Coming back to the interpretation of the entire pattern of results, including the sex difference, we believe the results provide evidence for the ability of the VET to separate domain-specific and domain-general contributions to perceptual expertise. In studies of perceptual expertise with real world-experts, perceptual expertise is generally defined as performance on a perceptual task (e.g., Gauthier et al., 2000, Xu, 2005, Harel et al, 2010). Because in such cases we do not measure experience per se, we do not know to what extent performance is due to experience with this domain vs. other factors. Cars is a category for which both men and women are likely to have significant exposure, even though it is clearly possible for someone with an interest in cars to seek more exposure. The results of our analyses suggest that both men and women who perform particularly well with cars do so because of domain-specific variance, which can reasonably be attributed to experience. A car expert is likely to have more car-responsive neurons in their visual system (Gauthier et al., 2000; McGugin et al., submitted), which may be associated with domain-specific but task-general advantages for cars. Likewise, because the results for plane matching are almost identical to those for car matching in men, we can surmise that men who perform well with planes do so because of domain-specific practice. In contrast, it is possible that the women who do best with planes might be better at applying domain-general strategies, which is why a VET aggregate score for several categories was a better predictor of plane matching performance than the score for planes alone. Because the matching task and the VET are somewhat different, this domain-general strategic contribution accounts for only 11% of the variance in Plane Matching.
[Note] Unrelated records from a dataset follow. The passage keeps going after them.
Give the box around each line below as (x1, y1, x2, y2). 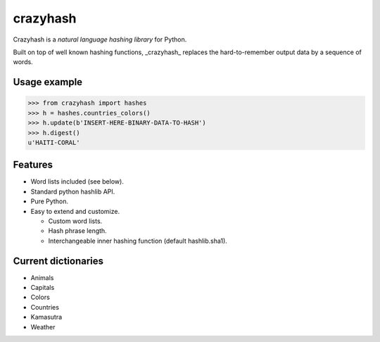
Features (13, 159, 53, 171)
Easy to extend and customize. (30, 207, 120, 215)
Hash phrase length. (48, 227, 107, 235)
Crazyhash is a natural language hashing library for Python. (13, 35, 187, 44)
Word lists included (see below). (30, 177, 125, 186)
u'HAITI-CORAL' (27, 138, 80, 146)
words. (13, 58, 33, 66)
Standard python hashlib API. (30, 187, 115, 196)
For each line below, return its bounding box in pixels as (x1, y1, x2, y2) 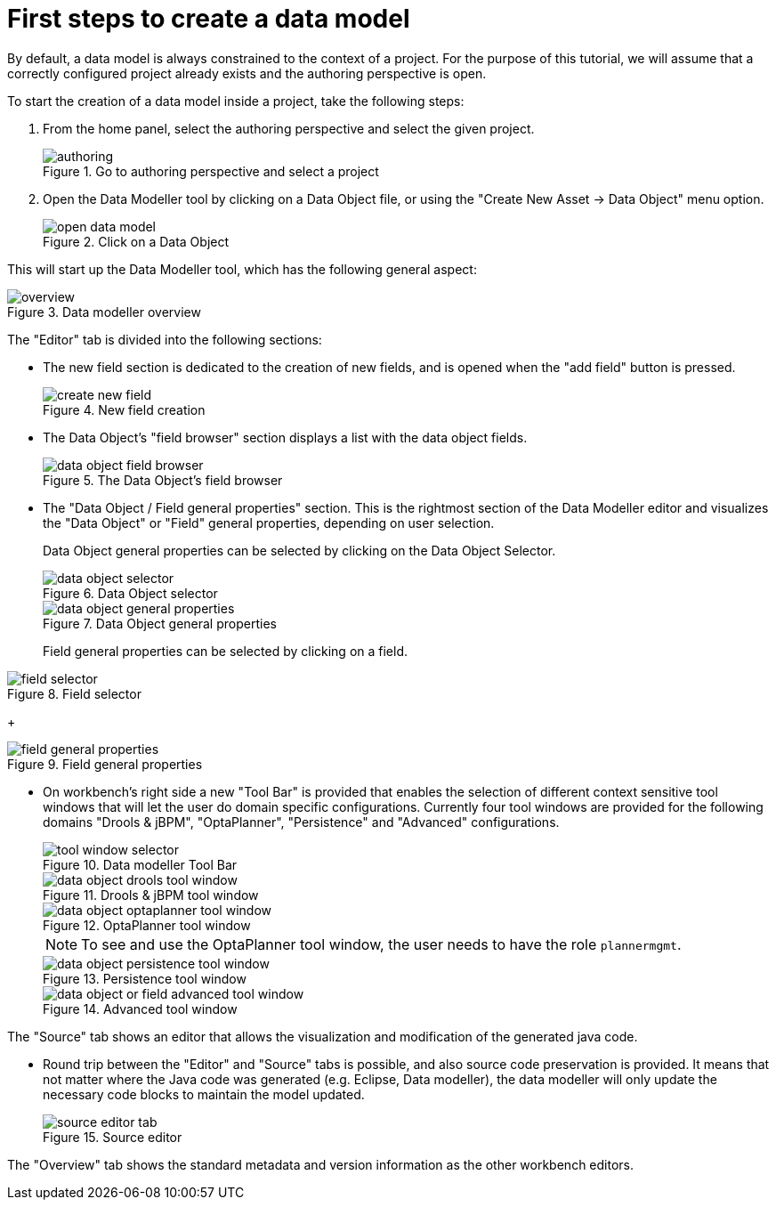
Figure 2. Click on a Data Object (43, 233, 230, 249)
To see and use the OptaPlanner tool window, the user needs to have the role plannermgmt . (81, 935, 682, 953)
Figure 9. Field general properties (7, 756, 203, 772)
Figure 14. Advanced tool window (43, 1000, 238, 1017)
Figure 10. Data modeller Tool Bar (43, 856, 238, 872)
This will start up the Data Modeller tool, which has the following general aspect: (7, 261, 477, 277)
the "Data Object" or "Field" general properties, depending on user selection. (43, 514, 495, 531)
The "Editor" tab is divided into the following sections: (7, 331, 322, 347)
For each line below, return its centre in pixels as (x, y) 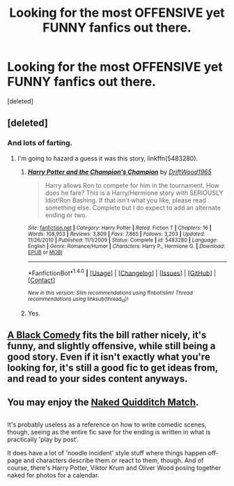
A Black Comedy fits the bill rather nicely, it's (107, 335)
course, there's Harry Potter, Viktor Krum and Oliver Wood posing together (114, 467)
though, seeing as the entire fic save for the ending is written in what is (109, 432)
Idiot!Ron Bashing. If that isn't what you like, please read (126, 200)
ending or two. (66, 215)
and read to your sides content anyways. (97, 379)
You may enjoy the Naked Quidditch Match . (103, 403)
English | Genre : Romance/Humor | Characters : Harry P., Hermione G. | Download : (126, 246)
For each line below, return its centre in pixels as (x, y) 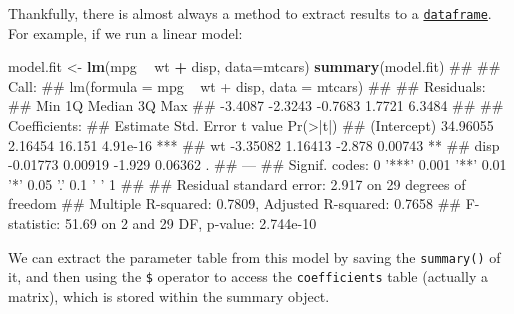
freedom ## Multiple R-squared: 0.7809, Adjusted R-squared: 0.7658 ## (235, 203)
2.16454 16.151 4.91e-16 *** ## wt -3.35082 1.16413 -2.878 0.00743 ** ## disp (254, 144)
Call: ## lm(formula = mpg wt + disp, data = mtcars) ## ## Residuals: (247, 85)
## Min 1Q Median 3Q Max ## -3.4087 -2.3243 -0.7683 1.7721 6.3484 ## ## (256, 105)
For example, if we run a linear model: (125, 32)
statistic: (34, 223)
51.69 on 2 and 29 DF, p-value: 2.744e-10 (190, 223)
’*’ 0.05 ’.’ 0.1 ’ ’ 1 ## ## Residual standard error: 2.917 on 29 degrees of (237, 183)
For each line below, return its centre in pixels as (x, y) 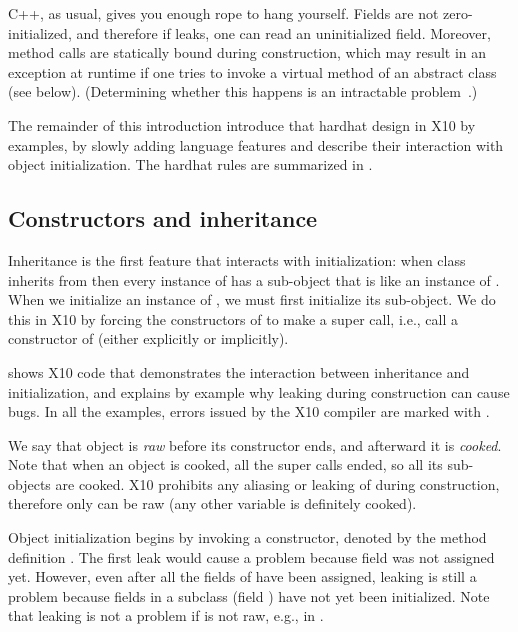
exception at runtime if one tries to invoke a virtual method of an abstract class (252, 71)
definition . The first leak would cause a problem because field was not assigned (251, 556)
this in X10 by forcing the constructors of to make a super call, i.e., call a (233, 318)
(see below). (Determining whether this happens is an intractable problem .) (243, 91)
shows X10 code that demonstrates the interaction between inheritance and (239, 371)
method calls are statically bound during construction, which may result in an (247, 52)
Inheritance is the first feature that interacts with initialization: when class (237, 259)
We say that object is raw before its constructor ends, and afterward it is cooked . (255, 444)

Admittedly this is a post hoc explanation, but the results at least reveal the benefit of using several categories as a measure of perceptual expertise. Regressing out performance for all categories apart from the category of interest is an improvement over only measuring performance in the domain of interest or comparing it to a single control category. Importantly, as shown for cars, this approach appears to work well to capture domain-specific variance in a behavioral task, regardless of whether this task correlated with performance for several other categories (as it did for men) or not (as it did not for women). Furthermore, the results for plane matching converge with Experiment 1 to demonstrate that sex needs to be taken into account when interpreting individual differences across object categories.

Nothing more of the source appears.